In the perceptron we have input vector \(\textbf{x}\), and output:
\(a=f(\textbf{wx})=f(\sum_i^n {w_ix_i})\)
We can augment the perceptron by adding a hidden layer.
Now the output on the activation function is an input to a second layer. By using different weights, we can create a second vector of inputs to the second layer.
\(\Theta^{j}\) is a matrix of weights for mapping layer \(j\) to \(j+1\).
In a \(2\)-layer perceptron we have \(\Theta^0\) and \(\Theta^1\).
If we have \(s\) units in the hidden layer, \(n\) features and \(k\) classes:
The dimension of \(\Theta^0\) is \((n+1) \times s\)

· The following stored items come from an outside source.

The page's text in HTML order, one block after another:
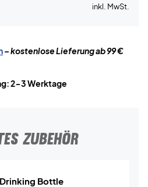
inkl. MwSt.
– kostenlose Lieferung ab 99 €
2-3 Werktage
ZUBEHÖR
Drinking Bottle
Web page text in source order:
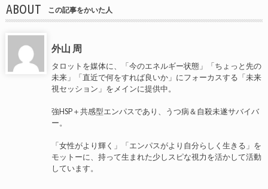
ABOUT この記事をかいた人
外山 周
タロットを媒体に、「今のエネルギー状態」「ちょっと先の
未来」「直近で何をすれば良いか」にフォーカスする「未来
視セッション」をメインに提供中。
強HSP＋共感型エンパスであり、うつ病＆自殺未遂サバイバ
ー。
「女性がより輝く」「エンパスがより自分らしく生きる」を
モットーに、持って生まれた少しスピな視力を活かして活動
しています。
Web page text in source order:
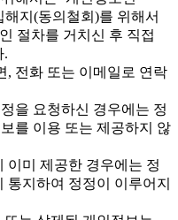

The dimension of \(\Theta^1\) is \((s+1) \times k\)
These include the offsets for each layer.
For a perceptron we had:
\(a=f(\textbf{wx})=f(\sum_i^n{w_ix_i})\).
Now we have:
\(a_i^1=f(\boldsymbol{x\Theta^0 })=f(\sum_i^n{x_i\Theta_i^0 })\)
\(a_i^2=f(\boldsymbol{a^1\Theta^1 })=f(\sum_i^n{a_i^1\Theta_i^1 })\)
For additional layers this is:
\(a_i^j=f(\boldsymbol{a^{j-1}\Theta^{j-1} })=f(\sum_i^s{a_i^{j-1}\Theta_i^{j-1} })\)
We refer to the value of a node as \(a_i^{j}\), the activation of unit \(i\) in layer \(j\).
Can not have a sigmoid function at the last step.
Alternatively can apply a sigmoid function to the unbounded output to make it bounded.
With additional hidden layers we can map more complex functions.
These allow the effective combination of logic gates.
With only two hidden layers we can map any function for classification, including discontinuous functions.
Topology of layers. Increasing number of units in subsequent layers is like increasing dimension.
We are trying to make data linearly separable. it may be that we need additional dimensions to do this, rather than a series of transformations within the existing number of dimensions.
eg for a circle of data within a circle of data, there is no linear separable line, so no depth without increasing dimensions will split data.